The numpy array format makes it easy to use pileup data as input for machine learning models.

In [14]:
# Example: Prepare pileup data for ML model
# Extract features for positions with sufficient coverage
min_coverage_for_ml = 10
coverage = pileup.pileup[:, 5:9].sum(axis=1)
high_coverage_mask = coverage >= min_coverage_for_ml

# Feature matrix: base counts normalized by coverage
features = pileup.pileup[high_coverage_mask, 5:9]  # Alt base counts
coverage_filtered = coverage[high_coverage_mask, np.newaxis]
normalized_features = features / (coverage_filtered + 1e-6)  # Avoid division by zero

# Labels: variant flags
labels = pileup.pileup[high_coverage_mask, 0]

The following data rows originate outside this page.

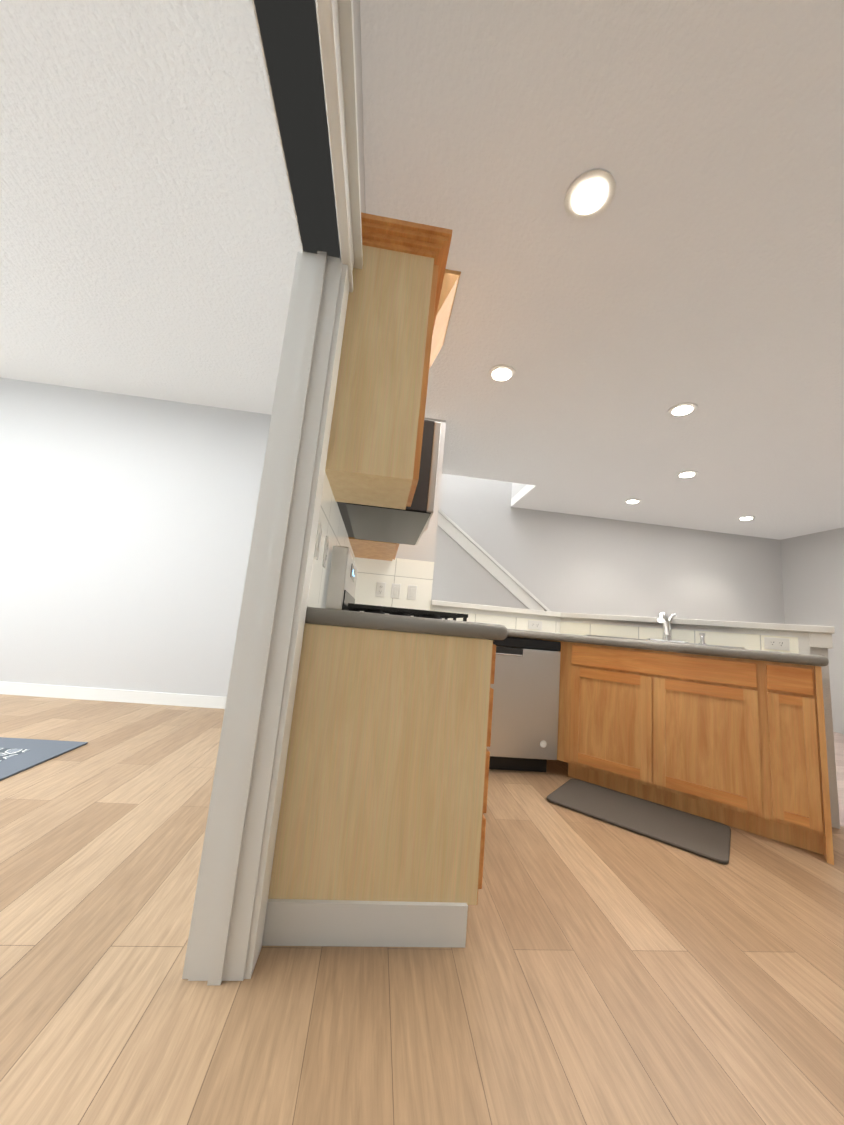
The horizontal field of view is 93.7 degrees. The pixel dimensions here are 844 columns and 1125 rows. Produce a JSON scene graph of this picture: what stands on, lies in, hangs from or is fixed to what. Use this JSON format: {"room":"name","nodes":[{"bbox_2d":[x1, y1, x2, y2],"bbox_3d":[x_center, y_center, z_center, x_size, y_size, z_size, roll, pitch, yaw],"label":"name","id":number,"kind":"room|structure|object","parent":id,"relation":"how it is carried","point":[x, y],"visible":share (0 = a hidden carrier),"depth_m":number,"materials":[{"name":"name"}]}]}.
{"room":"kitchen","nodes":[
{"label":"kitchen","id":0,"kind":"room"},
{"bbox_2d":[0,377,270,696],"bbox_3d":[-3.278,-0.303,3.636,5.130,2.920,0.120,6,-9,-6],"label":"wall","id":1,"kind":"structure","parent":0,"point":[126,526],"depth_m":3.63,"materials":[{"name":"grey paint"}]},
{"bbox_2d":[0,681,226,708],"bbox_3d":[-3.386,1.076,3.354,5.110,0.100,0.014,6,-9,-6],"label":"baseboard","id":2,"kind":"structure","parent":1,"relation":"attached to","point":[89,693],"depth_m":3.41,"materials":[{"name":"white wood"}]},
{"bbox_2d":[0,0,301,414],"bbox_3d":[-2.919,-2.081,1.293,5.250,0.120,5.320,6,-9,-6],"label":"ceiling","id":3,"kind":"structure","parent":0,"point":[150,245],"depth_m":1.96,"materials":[{"name":"white paint"}]},
{"bbox_2d":[254,0,365,257],"bbox_3d":[-0.410,-0.374,1.534,0.120,2.920,5.720,6,-9,-6],"label":"wall","id":4,"kind":"structure","parent":0,"point":[357,33],"depth_m":1.03,"materials":[{"name":"grey paint"}]},
{"bbox_2d":[182,0,362,984],"bbox_3d":[-0.304,-0.158,0.388,0.190,2.160,1.765,6,-9,-6],"label":"door frame","id":5,"kind":"structure","parent":4,"relation":"attached to","point":[226,932],"depth_m":1.06,"materials":[{"name":"white wood"}]},
{"bbox_2d":[307,472,354,607],"bbox_3d":[-0.451,0.030,2.178,0.008,0.485,1.911,6,-9,-6],"label":"tile backsplash","id":6,"kind":"structure","parent":4,"relation":"attached to","point":[330,521],"depth_m":1.53,"materials":[{"name":"white tile"}]},
{"bbox_2d":[314,523,322,559],"bbox_3d":[-0.349,-0.069,1.334,0.008,0.116,0.072,6,-9,-6],"label":"light switch","id":7,"kind":"object","parent":6,"relation":"attached to","point":[318,542],"visible":0.96,"depth_m":1.31,"materials":[{"name":"white plastic"}]},
{"bbox_2d":[322,536,328,567],"bbox_3d":[-0.371,-0.041,1.530,0.008,0.116,0.072,6,-9,-6],"label":"electrical outlet","id":8,"kind":"object","parent":6,"relation":"attached to","point":[325,553],"visible":1,"depth_m":1.51,"materials":[{"name":"white plastic"}]},
{"bbox_2d":[348,537,398,560],"bbox_3d":[-0.295,-0.533,2.878,0.318,0.923,0.730,6,-9,-6],"label":"upper cabinet","id":9,"kind":"object","parent":4,"relation":"attached to","point":[369,549],"depth_m":2.73,"materials":[{"name":"brown wood"}]},
{"bbox_2d":[325,224,444,509],"bbox_3d":[-0.147,-0.723,1.580,0.318,0.923,0.370,6,-9,-6],"label":"upper cabinet","id":10,"kind":"object","parent":4,"relation":"attached to","point":[401,298],"depth_m":1.40,"materials":[{"name":"brown wood"}]},
{"bbox_2d":[337,420,441,544],"bbox_3d":[-0.152,-0.389,2.110,0.480,0.428,0.760,6,-9,-6],"label":"microwave","id":11,"kind":"object","parent":10,"relation":"attached to","point":[408,525],"visible":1,"depth_m":1.79,"materials":[{"name":"grey metal"}]},
{"bbox_2d":[433,264,460,361],"bbox_3d":[-0.083,-1.259,2.204,0.466,0.361,0.570,6,-9,-6],"label":"upper cabinet","id":12,"kind":"object","parent":4,"relation":"attached to","point":[449,282],"depth_m":2.03,"materials":[{"name":"brown wood"}]},
{"bbox_2d":[395,417,432,560],"bbox_3d":[-0.294,0.043,3.236,0.530,2.645,0.120,6,-9,-6],"label":"wall","id":13,"kind":"structure","parent":0,"point":[407,551],"depth_m":3.22,"materials":[{"name":"grey paint"}]},
{"bbox_2d":[354,557,559,632],"bbox_3d":[0.297,0.259,3.207,1.740,0.485,0.008,6,-9,-6],"label":"tile backsplash","id":14,"kind":"structure","parent":13,"relation":"attached to","point":[404,573],"depth_m":3.17,"materials":[{"name":"white tile"}]},
{"bbox_2d":[375,582,385,596],"bbox_3d":[-0.327,0.214,3.133,0.072,0.116,0.008,6,-9,-6],"label":"outlet","id":15,"kind":"object","parent":14,"relation":"attached to","point":[380,589],"visible":1,"depth_m":3.13,"materials":[{"name":"white plastic"}]},
{"bbox_2d":[391,583,400,598],"bbox_3d":[-0.209,0.227,3.145,0.072,0.116,0.008,6,-9,-6],"label":"light switch","id":16,"kind":"object","parent":14,"relation":"attached to","point":[395,590],"visible":1,"depth_m":3.14,"materials":[{"name":"white plastic"}]},
{"bbox_2d":[407,585,416,599],"bbox_3d":[-0.080,0.240,3.158,0.072,0.116,0.008,6,-9,-6],"label":"light switch","id":17,"kind":"object","parent":14,"relation":"attached to","point":[411,592],"visible":1,"depth_m":3.15,"materials":[{"name":"white plastic"}]},
{"bbox_2d":[528,620,541,629],"bbox_3d":[0.925,0.512,3.233,0.116,0.072,0.008,6,-9,-6],"label":"outlet","id":18,"kind":"object","parent":14,"relation":"attached to","point":[535,625],"visible":1,"depth_m":3.23,"materials":[{"name":"white plastic"}]},
{"bbox_2d":[0,694,843,1124],"bbox_3d":[-0.129,1.210,1.854,11.570,0.052,6.740,6,-9,-6],"label":"floor","id":19,"kind":"structure","parent":0,"point":[596,972],"depth_m":1.01,"materials":[{"name":"brown wood"}]},
{"bbox_2d":[0,737,87,780],"bbox_3d":[-3.044,0.767,0.903,2.380,0.012,2.800,6,-9,-6],"label":"area rug","id":20,"kind":"object","parent":19,"relation":"on","point":[18,755],"visible":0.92,"depth_m":2.17,"materials":[{"name":"grey fabric"}]},
{"bbox_2d":[262,623,495,947],"bbox_3d":[-0.122,0.671,1.362,0.629,0.862,0.404,6,-9,-6],"label":"base cabinet","id":21,"kind":"object","parent":19,"relation":"on","point":[380,838],"visible":1,"depth_m":1.17,"materials":[{"name":"brown wood"}]},
{"bbox_2d":[305,607,507,639],"bbox_3d":[-0.068,0.221,1.431,0.659,0.050,0.412,6,-9,-6],"label":"countertop","id":22,"kind":"structure","parent":21,"relation":"on","point":[355,619],"depth_m":1.23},
{"bbox_2d":[325,546,467,620],"bbox_3d":[-0.117,0.602,1.969,0.708,1.184,0.760,6,-9,-6],"label":"gas range","id":23,"kind":"object","parent":19,"relation":"on","point":[342,582],"visible":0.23,"depth_m":1.66,"materials":[{"name":"silver metal"}]},
{"bbox_2d":[487,636,560,771],"bbox_3d":[0.573,0.967,2.839,0.602,0.858,0.560,6,-9,-6],"label":"dishwasher","id":24,"kind":"object","parent":19,"relation":"on","point":[525,711],"visible":0.71,"depth_m":2.59,"materials":[{"name":"grey metal"}]},
{"bbox_2d":[531,638,606,781],"bbox_3d":[0.980,1.013,2.912,0.519,0.862,0.570,-2,-11,39],"label":"base cabinet","id":25,"kind":"object","parent":19,"relation":"on","point":[582,714],"depth_m":2.53,"materials":[{"name":"brown wood"}]},
{"bbox_2d":[507,611,828,665],"bbox_3d":[0.881,0.429,2.508,2.792,0.384,1.462,6,-9,-6],"label":"countertop","id":26,"kind":"structure","parent":25,"relation":"on","point":[666,643],"depth_m":2.30,"materials":[{"name":"grey stone"}]},
{"bbox_2d":[546,778,730,863],"bbox_3d":[1.127,1.327,2.096,0.800,0.014,0.470,-2,-11,39],"label":"floor mat","id":27,"kind":"object","parent":19,"relation":"on","point":[698,835],"visible":0.98,"depth_m":2.03,"materials":[{"name":"grey rubber"}]},
{"bbox_2d":[751,660,833,864],"bbox_3d":[1.962,0.977,2.118,0.230,0.862,0.576,-2,-11,39],"label":"base cabinet","id":28,"kind":"object","parent":19,"relation":"on","point":[791,764],"depth_m":1.91,"materials":[{"name":"brown wood"}]},
{"bbox_2d":[420,419,445,561],"bbox_3d":[-0.033,0.154,3.799,0.120,2.645,1.200,6,-9,-6],"label":"wall","id":29,"kind":"structure","parent":0,"point":[428,543],"depth_m":3.27,"materials":[{"name":"grey paint"}]},
{"bbox_2d":[431,525,527,608],"bbox_3d":[-0.103,-0.196,4.513,3.110,3.542,0.120,6,-9,-6],"label":"wall","id":30,"kind":"structure","parent":0,"point":[461,574],"depth_m":4.47,"materials":[{"name":"grey paint"}]},
{"bbox_2d":[438,509,551,611],"bbox_3d":[-0.051,-0.211,4.521,3.210,3.582,0.180,6,-9,-6],"label":"trim","id":31,"kind":"structure","parent":30,"relation":"on","point":[490,564],"depth_m":4.50,"materials":[{"name":"white wood"}]},
{"bbox_2d":[511,483,526,498],"bbox_3d":[-0.787,-1.131,4.968,4.490,5.400,1.140,6,-9,-6],"label":"wall","id":32,"kind":"structure","parent":0,"point":[517,488],"depth_m":5.46,"materials":[{"name":"grey paint"}]},
{"bbox_2d":[360,0,843,539],"bbox_3d":[2.711,-1.202,2.531,6.320,0.120,6.740,6,-9,-6],"label":"ceiling","id":33,"kind":"structure","parent":0,"point":[700,260],"depth_m":1.73,"materials":[{"name":"white paint"}]},
{"bbox_2d":[488,364,515,382],"bbox_3d":[0.550,-1.298,2.725,0.190,0.014,0.190,6,-9,-6],"label":"recessed light","id":34,"kind":"object","parent":33,"relation":"in","point":[501,373],"visible":1,"depth_m":2.71,"materials":[{"name":"white"}]},
{"bbox_2d":[564,168,615,220],"bbox_3d":[0.670,-1.466,1.583,0.190,0.014,0.190,6,-9,-6],"label":"recessed light","id":35,"kind":"object","parent":33,"relation":"in","point":[590,194],"visible":1,"depth_m":1.57,"materials":[{"name":"white"}]},
{"bbox_2d":[624,499,640,503],"bbox_3d":[2.637,-0.762,4.950,0.190,0.014,0.190,6,-9,-6],"label":"recessed light","id":36,"kind":"object","parent":33,"relation":"in","point":[631,501],"visible":0.92,"depth_m":4.93,"materials":[{"name":"white"}]},
{"bbox_2d":[667,402,697,416],"bbox_3d":[1.945,-1.137,2.953,0.190,0.014,0.190,6,-9,-6],"label":"recessed light","id":37,"kind":"object","parent":33,"relation":"in","point":[683,409],"visible":1,"depth_m":2.94,"materials":[{"name":"white"}]},
{"bbox_2d":[676,470,697,477],"bbox_3d":[2.711,-0.897,4.043,0.190,0.014,0.190,6,-9,-6],"label":"recessed light","id":38,"kind":"object","parent":33,"relation":"in","point":[687,474],"visible":0.98,"depth_m":4.02,"materials":[{"name":"white"}]},
{"bbox_2d":[737,516,755,520],"bbox_3d":[4.261,-0.578,5.191,0.190,0.014,0.190,6,-9,-6],"label":"recessed light","id":39,"kind":"object","parent":33,"relation":"in","point":[743,518],"visible":0.98,"depth_m":5.16,"materials":[{"name":"white"}]},
{"bbox_2d":[439,474,784,623],"bbox_3d":[1.254,-0.786,5.670,8.500,5.300,0.120,6,-9,-6],"label":"wall","id":40,"kind":"structure","parent":0,"point":[560,562],"depth_m":5.67,"materials":[{"name":"grey paint"}]},
{"bbox_2d":[781,527,843,733],"bbox_3d":[5.780,0.446,2.642,0.120,2.745,6.740,6,-9,-6],"label":"wall","id":41,"kind":"structure","parent":0,"point":[813,576],"depth_m":5.41,"materials":[{"name":"grey paint"}]},
{"bbox_2d":[810,647,839,828],"bbox_3d":[1.743,0.953,2.705,1.167,1.050,1.080,6,-9,-6],"label":"wall","id":42,"kind":"structure","parent":0,"point":[834,806],"depth_m":2.20,"materials":[{"name":"grey paint"}]},
{"bbox_2d":[430,600,557,620],"bbox_3d":[0.631,0.414,3.273,1.147,0.090,0.168,6,-9,-6],"label":"trim","id":43,"kind":"structure","parent":42,"relation":"on","point":[435,605],"depth_m":3.20,"materials":[{"name":"white wood"}]},
{"bbox_2d":[560,622,798,653],"bbox_3d":[1.696,0.519,2.816,1.431,0.100,0.008,-2,-11,39],"label":"tile backsplash","id":44,"kind":"structure","parent":42,"relation":"attached to","point":[750,641],"depth_m":2.73,"materials":[{"name":"white tile"}]},
{"bbox_2d":[764,637,789,650],"bbox_3d":[2.174,0.498,2.422,0.116,0.072,0.008,-2,-11,39],"label":"outlet","id":45,"kind":"object","parent":44,"relation":"attached to","point":[777,643],"visible":1,"depth_m":2.42,"materials":[{"name":"white plastic"}]},
{"bbox_2d":[558,612,834,654],"bbox_3d":[1.802,0.478,2.737,1.230,0.175,1.080,6,-9,-6],"label":"trim","id":46,"kind":"structure","parent":42,"relation":"on","point":[808,636],"depth_m":2.57,"materials":[{"name":"white"}]}
]}

print(f"ML-ready feature matrix shape: {normalized_features.shape}")
print(f"Number of positive examples (variants): {labels.sum():.0f}")
print(f"Number of negative examples (reference): {(1-labels).sum():.0f}")

ML-ready feature matrix shape: (0, 4)
Number of positive examples (variants): 0
Number of negative examples (reference): 0


## Summary

SeqPandas Pileup provides:
- **Fast conversion** of BAM/SAM alignments to numpy arrays
- **Automatic variant detection** based on configurable thresholds
- **Memory-efficient storage** using numpy arrays
- **Easy integration** with pandas DataFrames and ML frameworks
- **Significant speedup** over text-based mpileup parsing

The structured array format makes downstream analysis much simpler than parsing traditional mpileup text output.